▶ _TRY IT_: Within the entries below, the lines from the one with "您可以按照自己的意愿销售产品时，它会增加您的业务利润。 所" through the one with "kdy jsme si" are to be set down exactly, both ends kept.

▶ _SUPPLIED MATERIAL_:
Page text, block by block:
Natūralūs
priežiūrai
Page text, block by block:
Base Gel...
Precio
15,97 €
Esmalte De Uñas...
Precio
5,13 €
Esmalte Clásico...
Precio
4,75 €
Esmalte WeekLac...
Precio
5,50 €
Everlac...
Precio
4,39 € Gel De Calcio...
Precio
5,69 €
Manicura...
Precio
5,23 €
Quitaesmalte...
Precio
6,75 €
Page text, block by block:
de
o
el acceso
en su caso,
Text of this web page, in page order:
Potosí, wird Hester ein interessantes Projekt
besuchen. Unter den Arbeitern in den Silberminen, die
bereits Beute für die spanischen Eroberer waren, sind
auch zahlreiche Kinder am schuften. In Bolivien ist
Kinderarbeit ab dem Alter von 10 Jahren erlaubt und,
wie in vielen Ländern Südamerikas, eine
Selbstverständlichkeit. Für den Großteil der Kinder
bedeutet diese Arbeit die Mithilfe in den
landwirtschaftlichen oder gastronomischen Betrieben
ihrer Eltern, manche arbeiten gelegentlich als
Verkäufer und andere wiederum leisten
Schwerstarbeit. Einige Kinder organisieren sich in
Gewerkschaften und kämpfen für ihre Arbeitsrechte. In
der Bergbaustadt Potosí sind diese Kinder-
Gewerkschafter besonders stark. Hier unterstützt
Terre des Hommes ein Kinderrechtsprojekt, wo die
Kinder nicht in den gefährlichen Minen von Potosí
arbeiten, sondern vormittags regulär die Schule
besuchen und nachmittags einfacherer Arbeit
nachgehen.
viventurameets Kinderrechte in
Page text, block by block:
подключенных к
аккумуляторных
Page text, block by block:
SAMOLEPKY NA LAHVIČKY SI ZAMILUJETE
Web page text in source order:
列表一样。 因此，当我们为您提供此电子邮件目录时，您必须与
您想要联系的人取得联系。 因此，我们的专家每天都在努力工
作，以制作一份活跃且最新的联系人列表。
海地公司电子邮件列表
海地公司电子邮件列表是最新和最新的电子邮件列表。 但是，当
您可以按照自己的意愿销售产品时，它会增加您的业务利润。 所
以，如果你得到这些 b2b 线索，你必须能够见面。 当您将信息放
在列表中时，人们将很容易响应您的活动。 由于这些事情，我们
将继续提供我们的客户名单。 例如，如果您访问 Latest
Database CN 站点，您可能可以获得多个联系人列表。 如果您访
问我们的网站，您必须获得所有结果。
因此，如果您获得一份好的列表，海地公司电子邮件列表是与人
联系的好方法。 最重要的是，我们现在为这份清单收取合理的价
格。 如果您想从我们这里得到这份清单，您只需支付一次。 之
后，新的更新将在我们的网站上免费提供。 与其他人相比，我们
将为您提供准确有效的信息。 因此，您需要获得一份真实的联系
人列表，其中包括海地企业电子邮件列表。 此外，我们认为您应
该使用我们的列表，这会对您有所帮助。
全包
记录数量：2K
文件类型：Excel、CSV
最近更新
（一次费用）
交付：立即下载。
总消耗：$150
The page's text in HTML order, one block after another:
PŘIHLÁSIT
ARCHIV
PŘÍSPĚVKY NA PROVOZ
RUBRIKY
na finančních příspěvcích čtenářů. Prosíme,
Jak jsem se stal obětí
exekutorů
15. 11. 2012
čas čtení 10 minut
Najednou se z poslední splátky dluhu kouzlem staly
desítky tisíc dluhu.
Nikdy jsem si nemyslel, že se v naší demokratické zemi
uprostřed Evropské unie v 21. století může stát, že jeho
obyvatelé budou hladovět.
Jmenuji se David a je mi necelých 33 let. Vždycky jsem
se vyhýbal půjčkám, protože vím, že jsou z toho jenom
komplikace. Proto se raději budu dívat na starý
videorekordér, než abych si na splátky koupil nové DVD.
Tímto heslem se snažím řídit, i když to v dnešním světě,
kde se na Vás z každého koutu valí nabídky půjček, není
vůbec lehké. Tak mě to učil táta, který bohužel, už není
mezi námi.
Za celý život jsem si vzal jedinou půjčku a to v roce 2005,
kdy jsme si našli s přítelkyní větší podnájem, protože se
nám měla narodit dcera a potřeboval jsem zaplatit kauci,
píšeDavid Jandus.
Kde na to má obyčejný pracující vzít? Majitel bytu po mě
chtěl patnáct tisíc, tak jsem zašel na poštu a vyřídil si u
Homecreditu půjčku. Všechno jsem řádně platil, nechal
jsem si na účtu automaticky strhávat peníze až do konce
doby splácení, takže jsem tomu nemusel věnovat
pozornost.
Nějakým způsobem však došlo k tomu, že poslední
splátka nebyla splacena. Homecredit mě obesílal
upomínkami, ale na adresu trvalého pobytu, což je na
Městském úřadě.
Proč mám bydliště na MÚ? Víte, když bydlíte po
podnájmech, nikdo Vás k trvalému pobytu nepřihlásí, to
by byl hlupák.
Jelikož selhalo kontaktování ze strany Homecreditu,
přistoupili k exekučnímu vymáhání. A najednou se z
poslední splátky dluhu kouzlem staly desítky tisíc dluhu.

▶ _REPLY_:
您可以按照自己的意愿销售产品时，它会增加您的业务利润。 所
以，如果你得到这些 b2b 线索，你必须能够见面。 当您将信息放
在列表中时，人们将很容易响应您的活动。 由于这些事情，我们
将继续提供我们的客户名单。 例如，如果您访问 Latest
Database CN 站点，您可能可以获得多个联系人列表。 如果您访
问我们的网站，您必须获得所有结果。
因此，如果您获得一份好的列表，海地公司电子邮件列表是与人
联系的好方法。 最重要的是，我们现在为这份清单收取合理的价
格。 如果您想从我们这里得到这份清单，您只需支付一次。 之
后，新的更新将在我们的网站上免费提供。 与其他人相比，我们
将为您提供准确有效的信息。 因此，您需要获得一份真实的联系
人列表，其中包括海地企业电子邮件列表。 此外，我们认为您应
该使用我们的列表，这会对您有所帮助。
全包
记录数量：2K
文件类型：Excel、CSV
最近更新
（一次费用）
交付：立即下载。
总消耗：$150
The page's text in HTML order, one block after another:
PŘIHLÁSIT
ARCHIV
PŘÍSPĚVKY NA PROVOZ
RUBRIKY
na finančních příspěvcích čtenářů. Prosíme,
Jak jsem se stal obětí
exekutorů
15. 11. 2012
čas čtení 10 minut
Najednou se z poslední splátky dluhu kouzlem staly
desítky tisíc dluhu.
Nikdy jsem si nemyslel, že se v naší demokratické zemi
uprostřed Evropské unie v 21. století může stát, že jeho
obyvatelé budou hladovět.
Jmenuji se David a je mi necelých 33 let. Vždycky jsem
se vyhýbal půjčkám, protože vím, že jsou z toho jenom
komplikace. Proto se raději budu dívat na starý
videorekordér, než abych si na splátky koupil nové DVD.
Tímto heslem se snažím řídit, i když to v dnešním světě,
kde se na Vás z každého koutu valí nabídky půjček, není
vůbec lehké. Tak mě to učil táta, který bohužel, už není
mezi námi.
Za celý život jsem si vzal jedinou půjčku a to v roce 2005,
kdy jsme si našli s přítelkyní větší podnájem, protože se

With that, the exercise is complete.